MoviePilot/app/core/metainfo.py
2023-12-17 10:59:02 +08:00

167 lines
6.0 KiB
Python

from pathlib import Path
from typing import Tuple
import regex as re
from app.core.config import settings
from app.core.meta import MetaAnime, MetaVideo, MetaBase
from app.core.meta.words import WordsMatcher
from app.schemas.types import MediaType
def MetaInfo(title: str, subtitle: str = None) -> MetaBase:
"""
根据标题和副标题识别元数据
:param title: 标题、种子名、文件名
:param subtitle: 副标题、描述
:return: MetaAnime、MetaVideo
"""
# 原标题
org_title = title
# 预处理标题
title, apply_words = WordsMatcher().prepare(title)
# 获取标题中媒体信息
title, metainfo = find_metainfo(title)
# 判断是否处理文件
if title and Path(title).suffix.lower() in settings.RMT_MEDIAEXT:
isfile = True
else:
isfile = False
# 识别
meta = MetaAnime(title, subtitle, isfile) if is_anime(title) else MetaVideo(title, subtitle, isfile)
# 记录原标题
meta.title = org_title
# 记录使用的识别词
meta.apply_words = apply_words or []
# 修正媒体信息
if metainfo.get('tmdbid'):
meta.tmdbid = metainfo['tmdbid']
if metainfo.get('doubanid'):
meta.tmdbid = metainfo['doubanid']
if metainfo.get('type'):
meta.type = metainfo['type']
if metainfo.get('begin_season'):
meta.begin_season = metainfo['begin_season']

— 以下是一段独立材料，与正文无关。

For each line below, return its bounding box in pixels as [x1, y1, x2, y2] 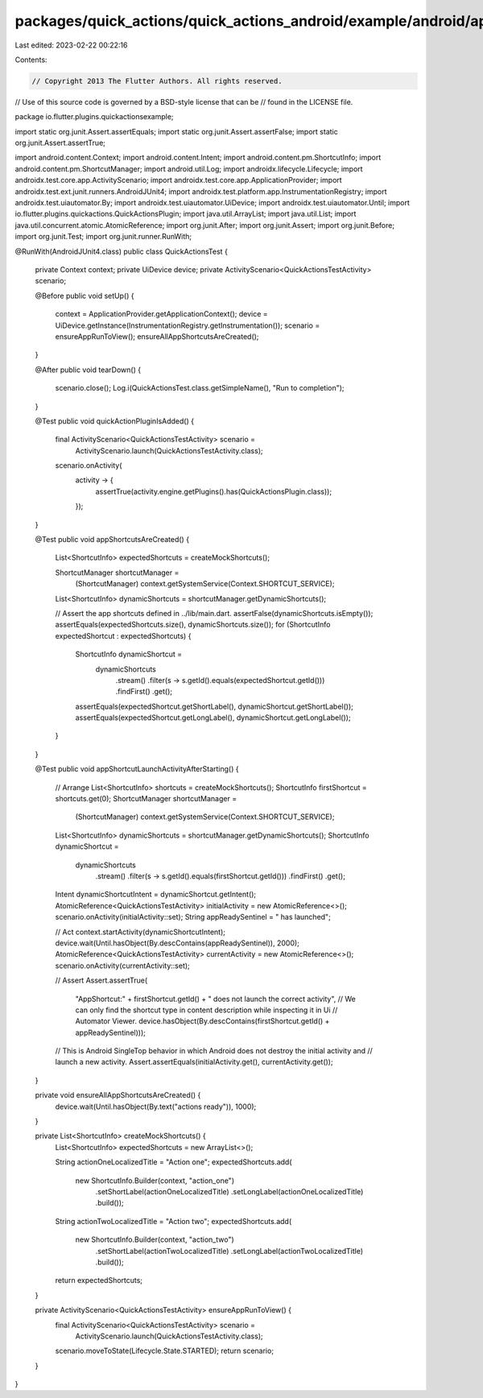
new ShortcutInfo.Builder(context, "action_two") [75, 1235, 235, 1244]
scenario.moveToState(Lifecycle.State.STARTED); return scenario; [55, 1346, 274, 1356]
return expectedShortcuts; [55, 1276, 143, 1285]
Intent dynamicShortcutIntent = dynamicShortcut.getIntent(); [55, 890, 257, 900]
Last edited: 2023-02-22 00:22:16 [14, 40, 128, 50]
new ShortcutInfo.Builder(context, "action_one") [75, 1176, 235, 1185]
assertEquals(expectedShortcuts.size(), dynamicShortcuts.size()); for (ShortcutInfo [55, 620, 331, 630]
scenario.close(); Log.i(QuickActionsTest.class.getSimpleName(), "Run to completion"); [55, 383, 345, 393]

if metainfo.get('end_season'):
meta.end_season = metainfo['end_season']
if metainfo.get('total_season'):
meta.total_season = metainfo['total_season']
if metainfo.get('begin_episode'):
meta.begin_episode = metainfo['begin_episode']

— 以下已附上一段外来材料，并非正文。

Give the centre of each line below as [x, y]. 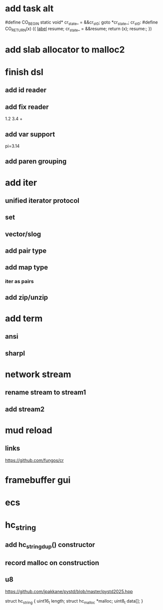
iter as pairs [20, 282]
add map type [26, 268]
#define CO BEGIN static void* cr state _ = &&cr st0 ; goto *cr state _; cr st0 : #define [81, 23]
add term [24, 318]
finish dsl [24, 72]
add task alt [29, 9]
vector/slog [23, 234]
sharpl [15, 353]

if metainfo.get('end_episode'):
meta.end_episode = metainfo['end_episode']
if metainfo.get('total_episode'):
meta.total_episode = metainfo['total_episode']
return meta
def MetaInfoPath(path: Path) -> MetaBase:
"""
根据路径识别元数据
:param path: 路径
"""
# 文件元数据,不包含后缀
file_meta = MetaInfo(title=path.stem)
# 上级目录元数据
dir_meta = MetaInfo(title=path.parent.name)
# 合并元数据
file_meta.merge(dir_meta)
# 上上级目录元数据
root_meta = MetaInfo(title=path.parent.parent.name)
# 合并元数据
file_meta.merge(root_meta)
return file_meta
def is_anime(name: str) -> bool:
"""
判断是否为动漫
:param name: 名称
:return: 是否动漫
"""
if not name:
return False
if re.search(r'【[+0-9XVPI-]+】\s*【', name, re.IGNORECASE):
return True
if re.search(r'\s+-\s+[\dv]{1,4}\s+', name, re.IGNORECASE):
return True
if re.search(r"S\d{2}\s*-\s*S\d{2}|S\d{2}|\s+S\d{1,2}|EP?\d{2,4}\s*-\s*EP?\d{2,4}|EP?\d{2,4}|\s+EP?\d{1,4}", name,
re.IGNORECASE):
return False
if re.search(r'\[[+0-9XVPI-]+]\s*\[', name, re.IGNORECASE):
return True
return False
def find_metainfo(title: str) -> Tuple[str, dict]:
"""
从标题中提取媒体信息
"""
metainfo = {
'tmdbid': None,
'doubanid': None,
'type': None,
'begin_season': None,
'end_season': None,
'total_season': None,
'begin_episode': None,
'end_episode': None,
'total_episode': None,
}
if not title:
return title, metainfo
# 从标题中提取媒体信息 格式为{[tmdbid=xxx;type=xxx;s=xxx;e=xxx]}
results = re.findall(r'(?<={\[)[\W\w]+(?=]})', title)
if not results:
return title, metainfo
for result in results:
# 查找tmdbid信息
tmdbid = re.findall(r'(?<=tmdbid=)\d+', result)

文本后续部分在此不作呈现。